All papers based on this code should be retracted immediately. Imperial’s modelling efforts should be reset with a new team that isn’t under Professor Ferguson, and which has a commitment to replicable results with published code from day one.

On a personal level, I’d go further and suggest that all academic epidemiology be defunded. This sort of work is best done by the insurance sector. Insurers employ modellers and data scientists, but also employ managers whose job is to decide whether a model is accurate enough for real world usage and professional software engineers to ensure model software is properly tested, understandable and so on. Academic efforts don’t have these people, and the results speak for themselves.

Same with climate modeling. Get it out of the universities. Particularly Penn State.

[Update a while later]

What Ferguson’s booty call tells us about our “elites.”

[Friday-afternoon update]

The model that panicked the world was junk.

15 thoughts on “Ferguson’s Imperial Model”

  1. The old saying is “all models are wrong but some of them are useful.” When a model is being used for public policy decisions, the question is “useful to whom?”

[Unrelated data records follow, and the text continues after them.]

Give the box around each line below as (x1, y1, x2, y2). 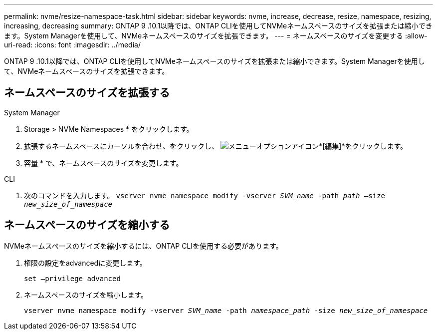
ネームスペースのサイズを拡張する (4, 86, 170, 99)
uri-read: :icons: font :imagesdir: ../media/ (4, 40, 141, 49)
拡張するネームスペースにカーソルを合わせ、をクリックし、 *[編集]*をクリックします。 (24, 141, 407, 150)
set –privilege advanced (24, 274, 121, 283)
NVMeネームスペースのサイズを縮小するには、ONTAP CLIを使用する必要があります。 (4, 241, 283, 250)
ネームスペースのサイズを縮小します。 (24, 290, 148, 299)
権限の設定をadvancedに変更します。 (24, 258, 147, 267)
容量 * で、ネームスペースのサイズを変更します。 (24, 158, 183, 167)
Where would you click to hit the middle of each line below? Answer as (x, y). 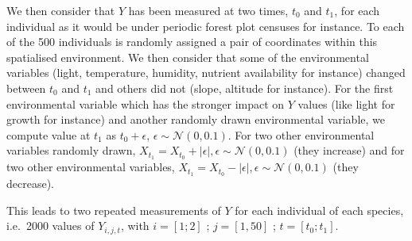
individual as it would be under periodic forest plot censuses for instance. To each (206, 26)
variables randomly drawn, (71, 150)
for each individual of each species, (319, 210)
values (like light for (346, 103)
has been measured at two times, (208, 10)
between (26, 88)
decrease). (30, 184)
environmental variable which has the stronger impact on (146, 103)
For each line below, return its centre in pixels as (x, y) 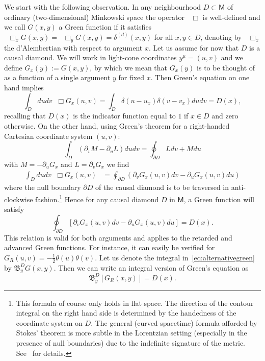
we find (118, 164)
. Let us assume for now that (194, 47)
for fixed (131, 77)
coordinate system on (49, 322)
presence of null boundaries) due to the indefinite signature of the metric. (130, 343)
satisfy (14, 209)
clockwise (19, 199)
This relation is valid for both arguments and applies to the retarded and (118, 237)
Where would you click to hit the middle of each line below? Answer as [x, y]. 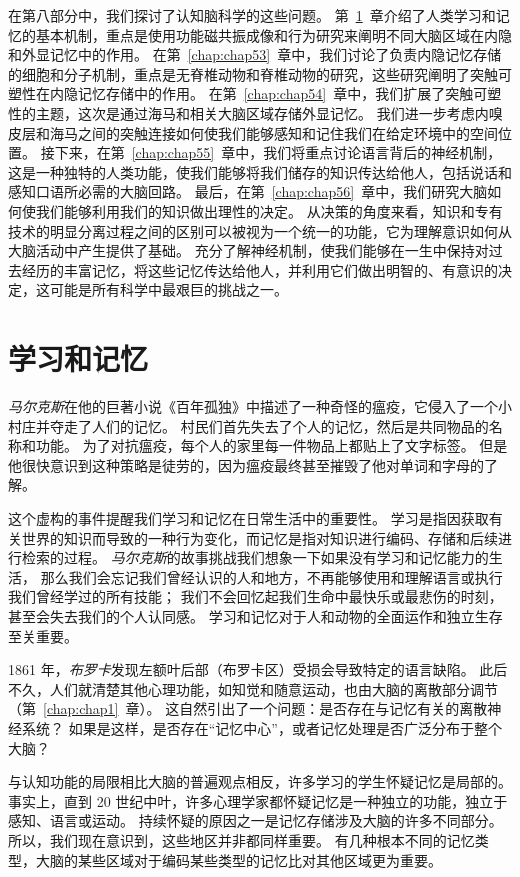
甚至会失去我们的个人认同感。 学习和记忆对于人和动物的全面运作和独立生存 [255, 615]
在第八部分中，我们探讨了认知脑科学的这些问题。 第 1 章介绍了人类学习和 [252, 15]
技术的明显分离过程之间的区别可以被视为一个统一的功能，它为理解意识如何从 [260, 230]
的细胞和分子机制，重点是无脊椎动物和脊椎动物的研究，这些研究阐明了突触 [253, 73]
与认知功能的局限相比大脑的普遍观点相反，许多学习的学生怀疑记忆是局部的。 [260, 781]
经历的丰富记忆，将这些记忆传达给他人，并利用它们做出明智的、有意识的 [259, 269]
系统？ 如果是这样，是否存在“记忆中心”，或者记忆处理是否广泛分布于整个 [261, 727]
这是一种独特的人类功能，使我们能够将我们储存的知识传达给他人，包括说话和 [260, 171]
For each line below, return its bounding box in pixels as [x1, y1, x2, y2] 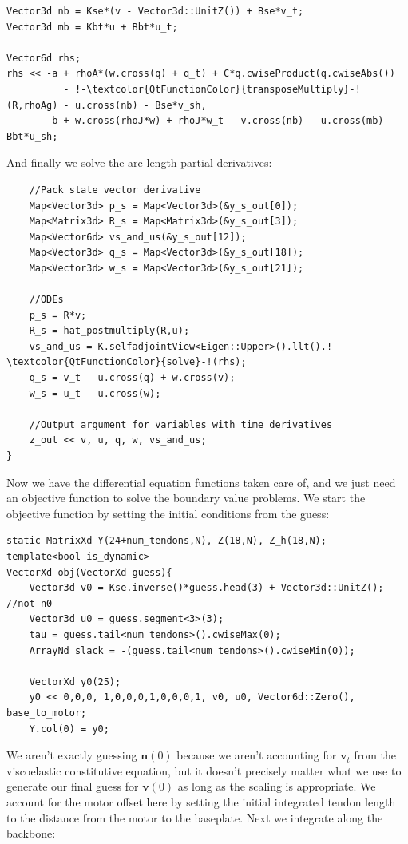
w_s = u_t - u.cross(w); [29, 387, 161, 399]
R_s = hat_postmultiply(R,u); [29, 325, 190, 337]
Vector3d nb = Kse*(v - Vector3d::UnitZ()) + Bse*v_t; [6, 6, 304, 17]
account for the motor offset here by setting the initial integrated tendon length [6, 793, 396, 810]
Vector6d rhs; [6, 52, 81, 64]
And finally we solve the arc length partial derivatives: [6, 154, 272, 171]
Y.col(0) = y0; [29, 723, 109, 735]
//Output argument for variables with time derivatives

    Mix a drop of sewage in a glass of wine and you get sewage. Mix a drop of water in a glass of sewage and you get sewage. The same applies to politics. Add a drop of politics to science and you get politics (and political science is an oxymoron).

  2. Not even GIGO…

    To think that pseudo random processes that do not produce a repeatable result can be combined enough in some kind of mathematical amalgam to provide any form of predictive accuracy is innumerate. To paraphrase “It’s a bold strategy you’ve got there Cotton.”

    I’ve tremendous experience with the proper use of pseudo random sequences to model digital hardware in the design phase. As documented this is improper technique and guaranteed to generate irreproducible results. Enough to render the modeling useless because you cannot distinguish cause and effect. I, like the author, base this statement on over 30 years experience with computer design and simulation for computer and digital telecoms gear developed for a diverse set of employers.

    Assuming the author is being honest their conclusions are warranted and in my professional opinion without question.

    This is why computer models that claim to predict any physical phenomena must be validated via independent experimental verification before their results can be relied upon.

  3. Wana bet that any of the other “models” are any better?

    The first comment was priceless: “Devastating. Heads must roll for this, and fundamental changes be made to the way government relates to academics and the standards expected of researchers. Imperial College should be ashamed of themselves.”

    As if this was somehow anything but SOP for government programs. In both senses of the word.

    The parallel with the warmist hoax is undeniable which means it will be denied to the dying breath of the “established” media.

    So we’ve locked down the country, squandered trillions of dollars, killed untold numbers by delaying critical care based on averaging random numbers.

  4. Wow. What crap.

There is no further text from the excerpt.